Monday, 14 November 2016

Trying out a new importer

Latest Progress

Last week, I addressed the problem of non-sequential XML import. I talked about it with Leonel and he pointed out that the imported XML offers position information for every text element. This information should be enough to distinguish between left- and right-hand column elements, which means I should be able to put them all back into the correct order.

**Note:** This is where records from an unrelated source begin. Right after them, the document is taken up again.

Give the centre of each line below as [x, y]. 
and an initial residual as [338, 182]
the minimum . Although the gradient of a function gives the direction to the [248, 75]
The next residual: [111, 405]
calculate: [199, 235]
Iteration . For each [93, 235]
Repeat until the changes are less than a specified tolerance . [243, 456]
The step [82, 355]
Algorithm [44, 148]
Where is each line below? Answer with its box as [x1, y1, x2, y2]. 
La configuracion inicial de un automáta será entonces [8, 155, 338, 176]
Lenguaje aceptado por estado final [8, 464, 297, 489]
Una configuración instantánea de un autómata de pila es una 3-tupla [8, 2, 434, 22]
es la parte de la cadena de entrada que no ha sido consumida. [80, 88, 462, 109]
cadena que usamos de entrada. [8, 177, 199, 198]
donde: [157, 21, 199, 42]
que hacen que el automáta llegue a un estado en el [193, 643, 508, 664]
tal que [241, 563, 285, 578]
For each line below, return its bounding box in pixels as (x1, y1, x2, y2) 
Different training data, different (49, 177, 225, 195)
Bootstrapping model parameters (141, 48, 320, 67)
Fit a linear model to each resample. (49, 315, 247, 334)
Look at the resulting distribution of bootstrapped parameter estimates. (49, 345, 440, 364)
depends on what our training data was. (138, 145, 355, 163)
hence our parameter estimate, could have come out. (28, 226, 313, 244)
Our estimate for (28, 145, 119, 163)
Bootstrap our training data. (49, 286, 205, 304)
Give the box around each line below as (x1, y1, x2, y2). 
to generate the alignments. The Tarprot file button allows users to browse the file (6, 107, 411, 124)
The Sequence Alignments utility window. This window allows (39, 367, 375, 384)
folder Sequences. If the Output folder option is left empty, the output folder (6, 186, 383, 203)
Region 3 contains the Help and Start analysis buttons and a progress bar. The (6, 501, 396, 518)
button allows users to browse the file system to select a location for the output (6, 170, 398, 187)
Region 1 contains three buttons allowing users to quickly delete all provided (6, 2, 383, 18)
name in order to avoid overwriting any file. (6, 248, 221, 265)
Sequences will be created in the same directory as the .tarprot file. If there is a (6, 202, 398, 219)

However, Leonel also mentioned that he had used a different XML importer for a similar purpose, called ParseCit. It takes raw text input and can even extract title, authors and citations, using a Conditional Random Field (CRF) approach. I downloaded ParseCit, installed the necessary components, and documented my installation process as good as possible, for future reference. I also ran the tool on the provided sample data, which worked fine.

Note that ParseCit doesn't parse PDFs itself, so I needed a second tool for that. I decided to give Apache PDFBox a try, and so far, it looks very good. The tool is merely a runnable jar-file, that offers a variety of command line utilities, well suited for my needs. I the built a pipeline to be able to use PDFBox from within Pharo, which now works fine as well. The pipeline can also re-output the imported raw text, for ParseCit to use it as input. It's worth mentioning that Dominik's modified version of XPdf also includes a text-based import, so I'll definitely want to try it with that as well. I will most likely change my text-import pipeline to enable changing between these two tools, so that I can try out both, and see which one works better.

Since I've now gathered a number of tools I need or might want to use later, I organized them all in a GitHub repository. Of course, that means I redistributed then, so I had to spend some time on checking all the licenses and read about if and how they allow redistribution. Since everything I'm using so far is published either under the GNU GPL or the Apache license, and my repository is merely an aggregation of distinct programs, rather than a combination into a new one, this doesn't seem to be a problem.

Next Steps

Even thought I tested ParseCit with the provided sample data and managed to establish the PDF-to-text pipeline, I didn't yet get to put the two together. This will be my top priority this week. Once that works, I want to modify the PDF-to-XML importing process to include all possible pipelines (i.e. all different tool chains that deliver an acceptable XML result), in a way that lets me easily choose the path I want to use.

Likely Challenges

As I mentioned, I've never tried ParseCit with actual data. Although there doesn't seem to be a reason why it shouldn't work, you can never be really sure. Since a good quality XML importer is vital to my project, it's very important to me to have at least one well-working import pipeline. Should ParseCit not work the way I'm hoping, I'll have to spend some time on re-ordering the import result of Dominik's pdftoxml.


  1. Nice work Silas. Could you share the URL of your repo and instructions to run the tool? Thanks !

    1. Thanks for the feedback. I've added the link to the repo in-line. Detailed instructions will follow, but it's mainly just downloading the tools folder from the repo and putting it into the directory of your Pharo image.

  2. This comment has been removed by the author.